Work task:
Word for word, restate the listing that follows and leave out the images.

--*--

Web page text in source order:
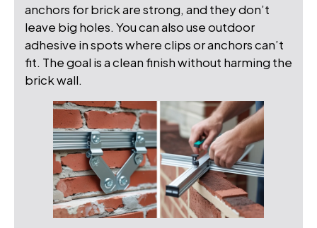
anchors for brick are strong, and they don’t
leave big holes. You can also use outdoor
adhesive in spots where clips or anchors can’t
fit. The goal is a clean finish without harming the
brick wall.
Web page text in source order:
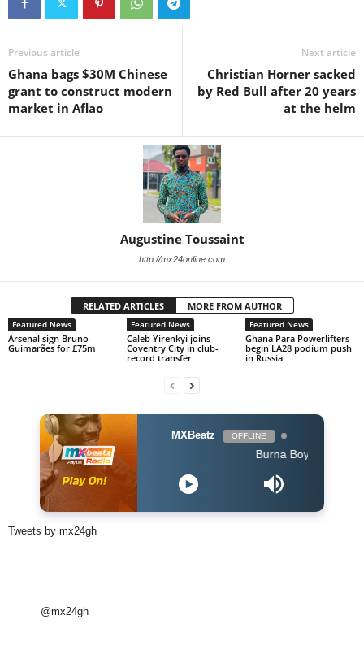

--*--

Task response:
Web page text in source order:
anchors for brick are strong, and they don’t
leave big holes. You can also use outdoor
adhesive in spots where clips or anchors can’t
fit. The goal is a clean finish without harming the
brick wall.
Web page text in source order:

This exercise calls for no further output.